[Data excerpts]
-- Opening Marker --

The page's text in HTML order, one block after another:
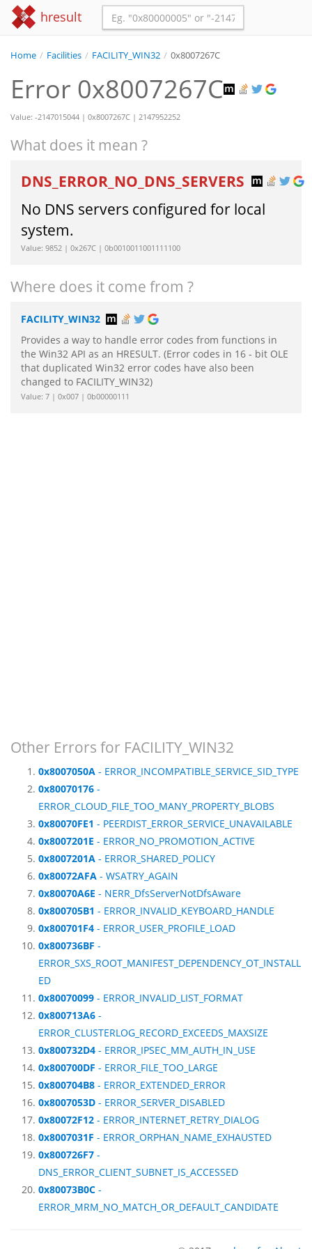
hresult
Home / Facilities / FACILITY_WIN32 / 0x8007267C
Error 0x8007267C
Value: -2147015044 | 0x8007267C | 2147952252
What does it mean ?
DNS_ERROR_NO_DNS_SERVERS
No DNS servers configured for local
system.
Value: 9852 | 0x267C | 0b0010011001111100
Where does it come from ?
FACILITY_WIN32
Provides a way to handle error codes from functions in
the Win32 API as an HRESULT. (Error codes in 16 - bit OLE
that duplicated Win32 error codes have also been
changed to FACILITY_WIN32)
Value: 7 | 0x007 | 0b00000111
Other Errors for FACILITY_WIN32
0x8007050A - ERROR_INCOMPATIBLE_SERVICE_SID_TYPE
0x80070176 -
ERROR_CLOUD_FILE_TOO_MANY_PROPERTY_BLOBS
0x80070FE1 - PEERDIST_ERROR_SERVICE_UNAVAILABLE
0x8007201E - ERROR_NO_PROMOTION_ACTIVE
0x8007201A - ERROR_SHARED_POLICY
0x80072AFA - WSATRY_AGAIN
0x80070A6E - NERR_DfsServerNotDfsAware
0x800705B1 - ERROR_INVALID_KEYBOARD_HANDLE
0x800701F4 - ERROR_USER_PROFILE_LOAD
0x800736BF -
ERROR_SXS_ROOT_MANIFEST_DEPENDENCY_OT_INSTALL
ED
0x80070099 - ERROR_INVALID_LIST_FORMAT
0x800713A6 -
ERROR_CLUSTERLOG_RECORD_EXCEEDS_MAXSIZE
0x800732D4 - ERROR_IPSEC_MM_AUTH_IN_USE
0x800700DF - ERROR_FILE_TOO_LARGE
0x800704B8 - ERROR_EXTENDED_ERROR
0x8007053D - ERROR_SERVER_DISABLED
0x80072F12 - ERROR_INTERNET_RETRY_DIALOG
0x8007031F - ERROR_ORPHAN_NAME_EXHAUSTED
0x800726F7 -
DNS_ERROR_CLIENT_SUBNET_IS_ACCESSED
0x80073B0C -
ERROR_MRM_NO_MATCH_OR_DEFAULT_CANDIDATE
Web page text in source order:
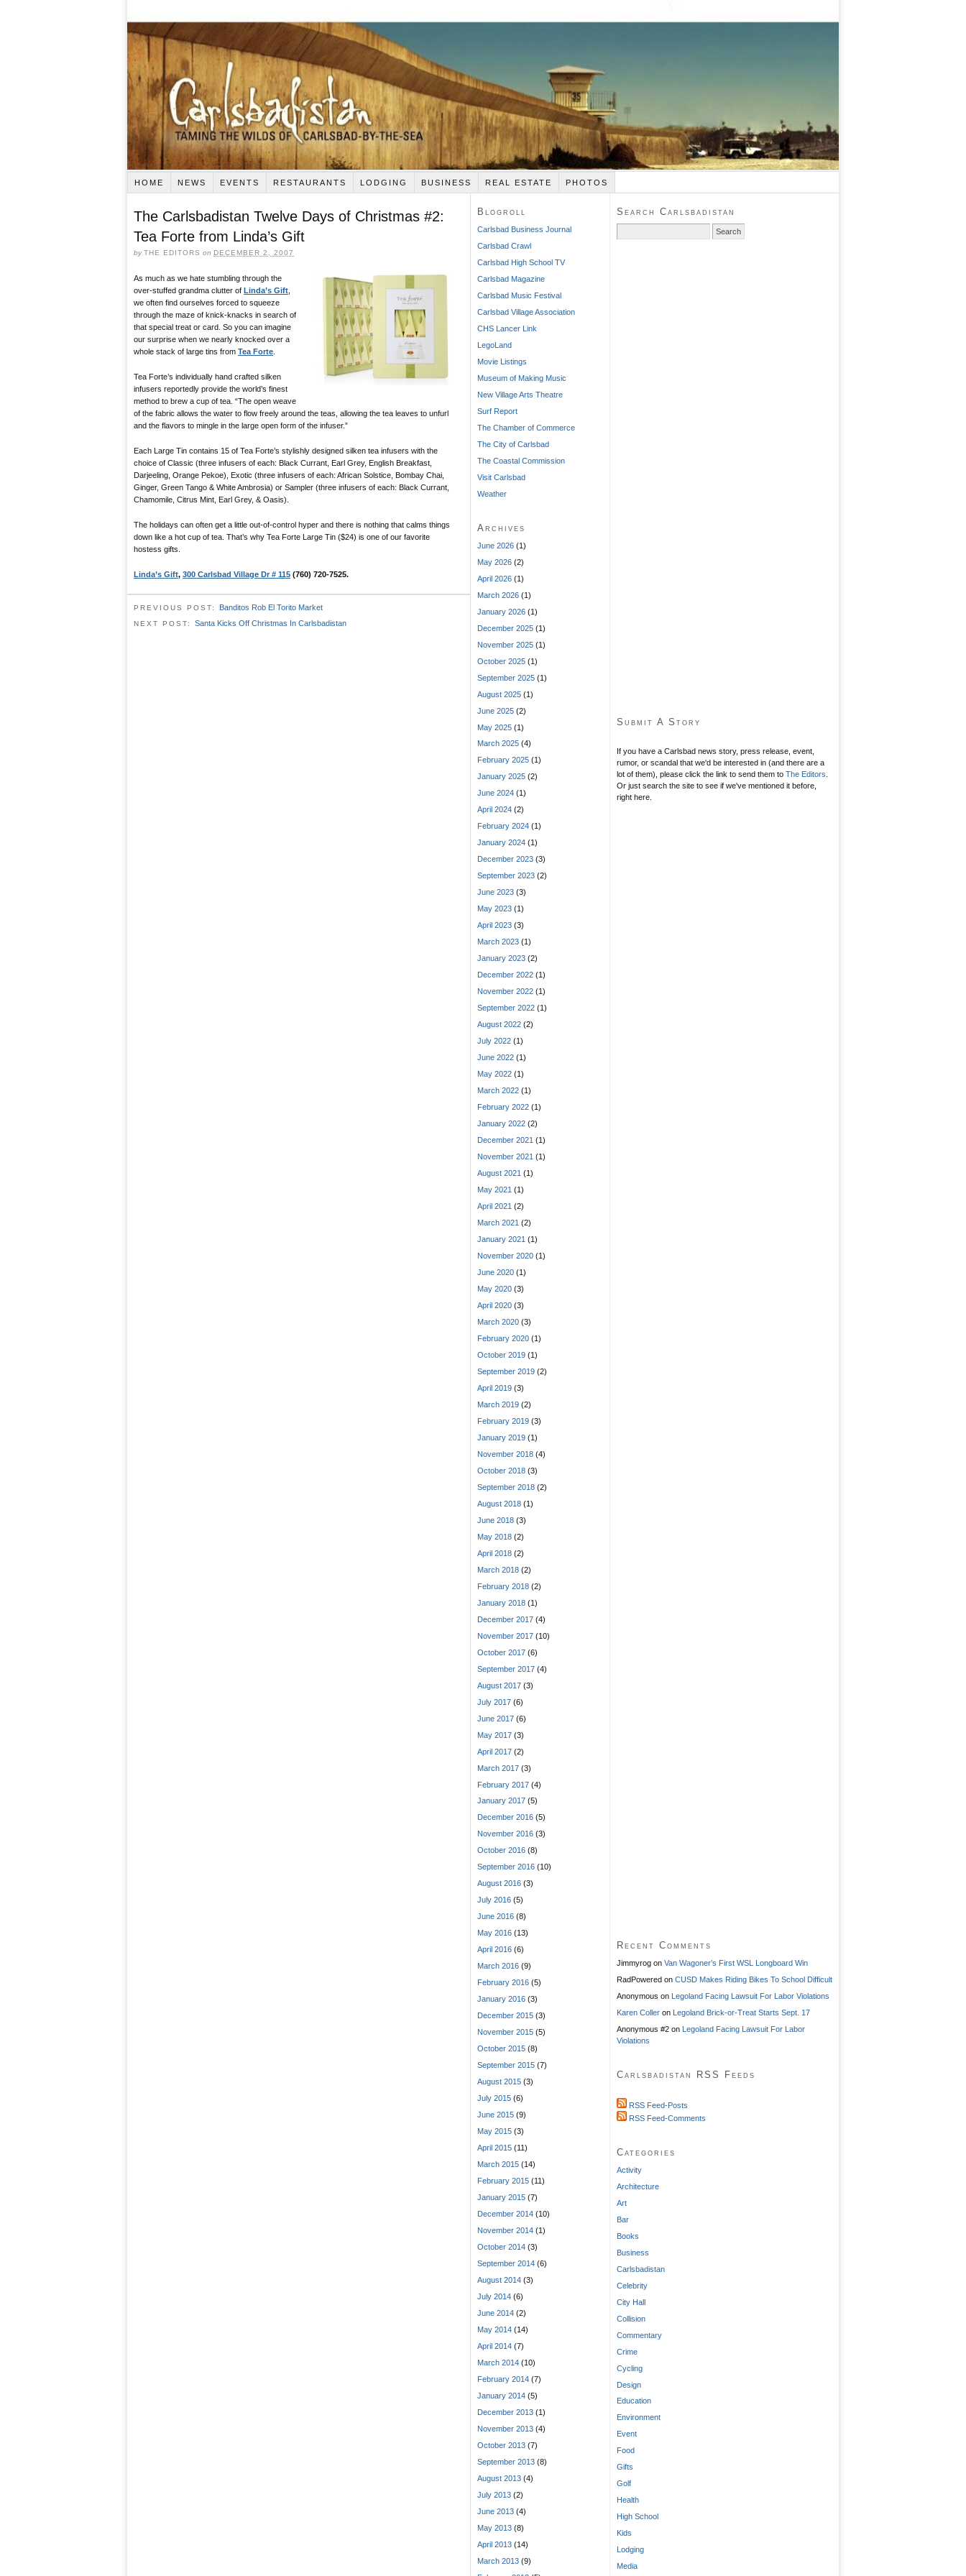
HOME NEWS EVENTS RESTAURANTS LODGING BUSINESS REAL ESTATE PHOTOS
The Carlsbadistan Twelve Days of Christmas #2:
Tea Forte from Linda’s Gift
byTHE EDITORS on DECEMBER 2, 2007
As much as we hate stumbling through the
over-stuffed grandma clutter of Linda’s Gift
we often find ourselves forced to squeeze
through the maze of knick-knacks in search of
that special treat or card. So you can imagine
our surprise when we nearly knocked over a
whole stack of large tins from Tea Forte
Tea Forte’s individually hand crafted silken
infusers reportedly provide the world’s finest
method to brew a cup of tea. “The open weave
of the fabric allows the water to flow freely around the teas, allowing the tea leaves to unfurl
and the flavors to mingle in the large open form of the infuser.”
Each Large Tin contains 15 of Tea Forte’s stylishly designed silken tea infusers with the
choice of Classic (three infusers of each: Black Currant, Earl Grey, English Breakfast,
Darjeeling, Orange Pekoe), Exotic (three infusers of each: African Solstice, Bombay Chai,
Ginger, Green Tango & White Ambrosia) or Sampler (three infusers of each: Black Currant,
Chamomile, Citrus Mint, Earl Grey, & Oasis).
The holidays can often get a little out-of-control hyper and there is nothing that calms things
down like a hot cup of tea. That’s why Tea Forte Large Tin ($24) is one of our favorite
hostess gifts.
Linda’s Gift, 300 Carlsbad Village Dr # 115 (760) 720-7525.
PREVIOUS POST: Banditos Rob El Torito Market
NEXT POST: Santa Kicks Off Christmas In Carlsbadistan
Blogroll
Carlsbad Business Journal
Carlsbad Crawl
Carlsbad High School TV
Carlsbad Magazine
Carlsbad Music Festival
Carlsbad Village Association
CHS Lancer Link
LegoLand
Movie Listings
Museum of Making Music
New Village Arts Theatre
Surf Report
The Chamber of Commerce
The City of Carlsbad
The Coastal Commission
Visit Carlsbad
Weather
Archives
June 2026 (1)
May 2026 (2)
April 2026 (1)
March 2026 (1)
January 2026 (1)
December 2025 (1)
November 2025 (1)
October 2025 (1)
September 2025 (1)
August 2025 (1)
June 2025 (2)
May 2025 (1)
March 2025 (4)
February 2025 (1)
January 2025 (2)
June 2024 (1)
April 2024 (2)
February 2024 (1)
January 2024 (1)
December 2023 (3)
September 2023 (2)
June 2023 (3)
May 2023 (1)
April 2023 (3)
March 2023 (1)
January 2023 (2)
December 2022 (1)
November 2022 (1)
September 2022 (1)
August 2022 (2)
July 2022 (1)
June 2022 (1)
May 2022 (1)
March 2022 (1)
February 2022 (1)
January 2022 (2)
December 2021 (1)
November 2021 (1)
August 2021 (1)
May 2021 (1)
April 2021 (2)
March 2021 (2)
January 2021 (1)
November 2020 (1)
June 2020 (1)
May 2020 (3)
April 2020 (3)
March 2020 (3)
February 2020 (1)
October 2019 (1)
September 2019 (2)
April 2019 (3)
March 2019 (2)
February 2019 (3)
January 2019 (1)
November 2018 (4)
October 2018 (3)
September 2018 (2)
August 2018 (1)
June 2018 (3)
May 2018 (2)
April 2018 (2)
March 2018 (2)
February 2018 (2)
January 2018 (1)
December 2017 (4)
November 2017 (10)
October 2017 (6)
September 2017 (4)
August 2017 (3)
July 2017 (6)
June 2017 (6)
May 2017 (3)
April 2017 (2)
March 2017 (3)
February 2017 (4)
January 2017 (5)
December 2016 (5)
November 2016 (3)
October 2016 (8)
September 2016 (10)
August 2016 (3)
July 2016 (5)
June 2016 (8)
May 2016 (13)
April 2016 (6)
March 2016 (9)
February 2016 (5)
January 2016 (3)
December 2015 (3)
November 2015 (5)
October 2015 (8)
September 2015 (7)
August 2015 (3)
July 2015 (6)
June 2015 (9)
May 2015 (3)
April 2015 (11)
March 2015 (14)
February 2015 (11)
January 2015 (7)
December 2014 (10)
November 2014 (1)
October 2014 (3)
September 2014 (6)
August 2014 (3)
July 2014 (6)
June 2014 (2)
May 2014 (14)
April 2014 (7)
March 2014 (10)
February 2014 (7)
January 2014 (5)
December 2013 (1)
November 2013 (4)
October 2013 (7)
September 2013 (8)
August 2013 (4)
July 2013 (2)
June 2013 (4)
May 2013 (8)
April 2013 (14)
March 2013 (9)
Search Carlsbadistan
for:
Submit A Story
If you have a Carlsbad news story, press release, event,
rumor, or scandal that we'd be interested in (and there are a
lot of them), please click the link to send them to The Editors
Or just search the site to see if we've mentioned it before,
right here.
Recent Comments
Jimmyrog on Van Wagoner’s First WSL Longboard Win
RadPowered on CUSD Makes Riding Bikes To School Difficult
Anonymous on Legoland Facing Lawsuit For Labor Violations
Karen Coller on Legoland Brick-or-Treat Starts Sept. 17
Anonymous #2 on Legoland Facing Lawsuit For Labor
Violations
Carlsbadistan RSS Feeds
RSS Feed-Posts
RSS Feed-Comments
Categories
Activity
Architecture
Art
Bar
Books
Business
Carlsbadistan
Celebrity
City Hall
Collision
Commentary
Crime
Cycling
Design
Education
Environment
Event
Food
Gifts
Golf
Health
High School
Kids
Lodging
Media
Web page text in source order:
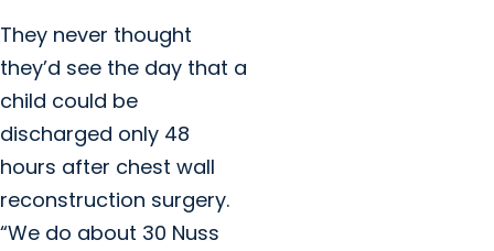
They never thought
they’d see the day that a
child could be
discharged only 48
hours after chest wall
reconstruction surgery.
“We do about 30 Nuss
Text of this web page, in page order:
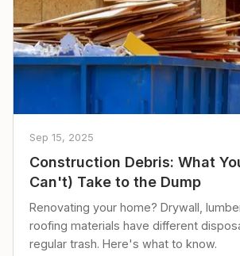
Sep 15, 2025
Construction Debris: What
Can't) Take to the Dump
Renovating your home? Drywall,
roofing materials have different
regular trash. Here's what to know.
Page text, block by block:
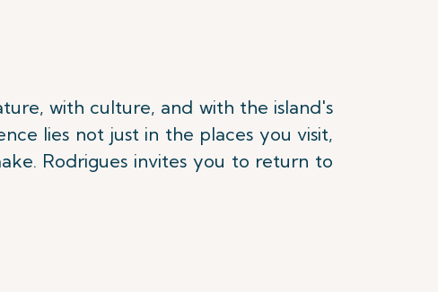
with culture, and with the island's
lies not just in the places you visit,
Rodrigues invites you to return to
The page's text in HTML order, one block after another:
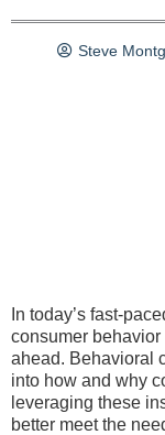
Steve
In today’s fast-
consumer
ahead. Behavioral
into how and why
leveraging these
better meet the
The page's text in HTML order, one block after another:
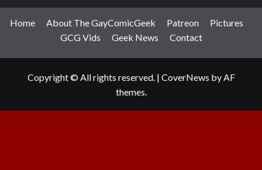
Home About The GayComicGeek Patreon
Pictures
GCG Vids
Geek News Contact
Copyright © All rights reserved. | CoverNews by AF
themes.

-- Closing Marker --

**EXERCISE OBJECTIVE**
Beginning at the line above with "April 2026 (1)" and finishing at the line with "June 2020 (1)", return each line exactly and return nothing else.

**EXERCISE SOLUTION**
April 2026 (1)
March 2026 (1)
January 2026 (1)
December 2025 (1)
November 2025 (1)
October 2025 (1)
September 2025 (1)
August 2025 (1)
June 2025 (2)
May 2025 (1)
March 2025 (4)
February 2025 (1)
January 2025 (2)
June 2024 (1)
April 2024 (2)
February 2024 (1)
January 2024 (1)
December 2023 (3)
September 2023 (2)
June 2023 (3)
May 2023 (1)
April 2023 (3)
March 2023 (1)
January 2023 (2)
December 2022 (1)
November 2022 (1)
September 2022 (1)
August 2022 (2)
July 2022 (1)
June 2022 (1)
May 2022 (1)
March 2022 (1)
February 2022 (1)
January 2022 (2)
December 2021 (1)
November 2021 (1)
August 2021 (1)
May 2021 (1)
April 2021 (2)
March 2021 (2)
January 2021 (1)
November 2020 (1)
June 2020 (1)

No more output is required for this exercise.